I tried to improve the coding but somehow the geom_ribbon()
can not display the uncertainty.
gp_NEE_hour_no_NA <-gp_NEE %>%
mutate(NEE_Mgha = NEE * 0.24) %>%
select(DateTime, NEE_Mgha) %>%
mutate(hourlyDate = floor_date(DateTime,unit='hour')) %>%
group_by(hourlyDate) %>%
summarise(
meanH_NEE = mean(NEE_Mgha),
sd_NEE = sd(NEE_Mgha),
n = n(),
se_NEE = sd_NEE / sqrt(n),.groups = "drop") %>%
mutate(cum_NEE = cumsum(replace_na(meanH_NEE, 0)))%>%
mutate(cum_se_NEE = sqrt(cumsum(se_NEE^2)))
str(gp_NEE_hour_no_NA)
tibble [635 × 7] (S3: tbl_df/tbl/data.frame)
$ hourlyDate: POSIXct[1:635], format: ...
$ meanH_NEE : num [1:635] 0.304 1.242 0.619 NA 0.39 ...
$ sd_NEE : num [1:635] 0.1915 1.0714 0.4392 NA 0.0646 ...
$ n : int [1:635] 2 2 2 2 2 2 2 2 2 2 ...
$ se_NEE : num [1:635] 0.1354 0.7576 0.3106 NA 0.0457 ...
$ cum_NEE : num [1:635] 0.304 1.546 2.164 2.164 2.554 ...
$ cum_se_NEE: num [1:635] 0.135 0.77 0.83 NA NA ...
plot_NEE2 <- ggplot(data = gp_NEE_hour_no_NA, aes(x = hourlyDate, y = cum_NEE)) +
geom_line() +
geom_ribbon(aes(ymin = cum_NEE - 1.96 * cum_se_NEE, ymax = cum_NEE + 1.96 * cum_se_NEE), alpha = .5,
fill = "darkseagreen3", color = "transparent") +
#geom_point(aes(y = mean),color="aquamarine4")+
ylim(-1.5, 1.5) + theme(text = element_text(size=15))+
labs(y=expression(CO[2]~Flux~Netto~Kumulatif~~"("~Mg~ha^{-1}~~hari^{-1}~")"))+xlab("Waktu") +
theme_bw()
plot_NEE2
Yes, after many modifications and errors, I realized that I had not enough data to propagate errors for cumulative means.
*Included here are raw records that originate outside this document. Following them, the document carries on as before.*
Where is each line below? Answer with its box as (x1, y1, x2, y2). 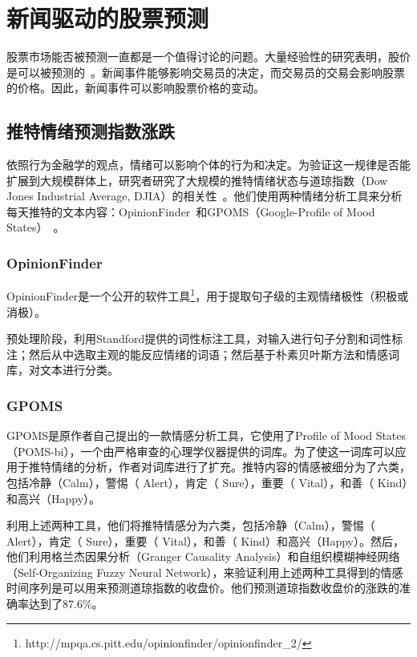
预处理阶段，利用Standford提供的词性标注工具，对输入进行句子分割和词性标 (6, 330, 403, 347)
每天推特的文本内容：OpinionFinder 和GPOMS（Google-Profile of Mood (6, 203, 375, 220)
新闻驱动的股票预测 (6, 2, 209, 34)
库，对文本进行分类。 (6, 361, 119, 378)
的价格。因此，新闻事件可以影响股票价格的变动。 (6, 79, 265, 96)
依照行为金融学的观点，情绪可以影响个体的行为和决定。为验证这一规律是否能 (6, 156, 411, 173)
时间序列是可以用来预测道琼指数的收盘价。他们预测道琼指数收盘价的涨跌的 (6, 579, 399, 596)
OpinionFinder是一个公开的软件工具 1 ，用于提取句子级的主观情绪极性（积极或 (6, 285, 409, 304)
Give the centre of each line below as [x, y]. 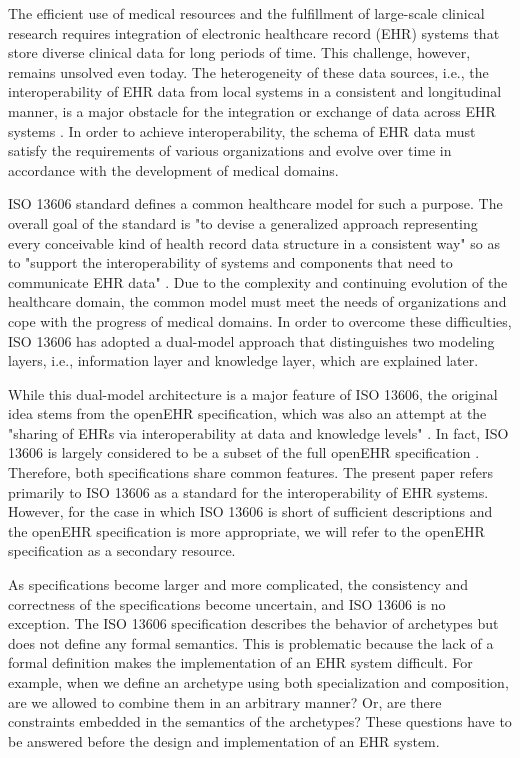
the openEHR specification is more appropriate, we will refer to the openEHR [246, 530]
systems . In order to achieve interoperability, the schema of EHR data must [242, 130]
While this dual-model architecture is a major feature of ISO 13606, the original [253, 393]
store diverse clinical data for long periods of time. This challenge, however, [239, 52]
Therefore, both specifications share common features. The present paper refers [250, 472]
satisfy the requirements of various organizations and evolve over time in [230, 150]
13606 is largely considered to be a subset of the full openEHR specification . [244, 452]
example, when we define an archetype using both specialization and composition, [258, 682]
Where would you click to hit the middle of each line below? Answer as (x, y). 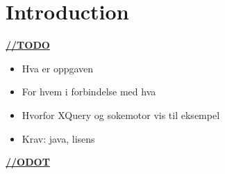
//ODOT (28, 162)
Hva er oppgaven (58, 68)
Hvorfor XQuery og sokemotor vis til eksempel (121, 114)
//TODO (28, 45)
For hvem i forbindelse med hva (89, 92)
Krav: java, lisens (58, 138)
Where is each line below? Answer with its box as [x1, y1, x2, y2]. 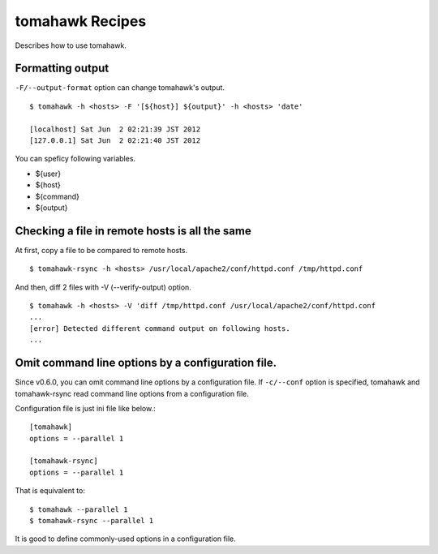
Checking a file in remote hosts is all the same [15, 224, 251, 238]
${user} [35, 169, 62, 178]
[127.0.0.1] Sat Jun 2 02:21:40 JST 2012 [29, 136, 201, 145]
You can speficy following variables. [15, 154, 136, 164]
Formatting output [15, 62, 109, 75]
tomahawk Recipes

So I initially filled the gaps using time-constrained rolling windows. After that, the code worked successfully.
# gap-fill All variables using MDV
EFgp_NEE_mdv <- gp_NEE %>%
group_by(Time) %>%
mutate(across(c(NEE, H, LE, Rg, Tair, PPFD, VPD, Ustar, rH, Tsoil, SWC),
~ ifelse(is.na(.),
mean(.[which(DateTime >= DateTime - 604800 & DateTime <= DateTime + 604800)], na.rm = TRUE),
.))) %>%
ungroup()
write_xlsx(EFgp_NEE_mdv, "D:/Licor7500/EFgp_NEE_mdv.xlsx") # test if the process run well. Inspect the result = OK !!
## make cumulative data
gp_NEE_hour_cum <-EFgp_NEE_mdv %>%
mutate(NEE_Mgha = NEE * 0.01) %>%
select(DateTime, NEE_Mgha) %>%
mutate(hourlyDate = floor_date(DateTime,unit='hour')) %>%
group_by(hourlyDate) %>%
summarise(
meanH_NEE = mean(NEE_Mgha, na.rm = TRUE),
sd_NEE = sd(NEE_Mgha, na.rm = TRUE),
n = sum(!is.na(NEE_Mgha))
) %>%
mutate(se_NEE = sd_NEE / sqrt(n)) %>%
mutate(
cum_NEE = cumsum(replace_na(meanH_NEE, 0)),
cum_se_NEE = sqrt(cumsum(se_NEE^2))
)
str(gp_NEE_hour_cum)
tibble [867 × 7] (S3: tbl_df/tbl/data.frame)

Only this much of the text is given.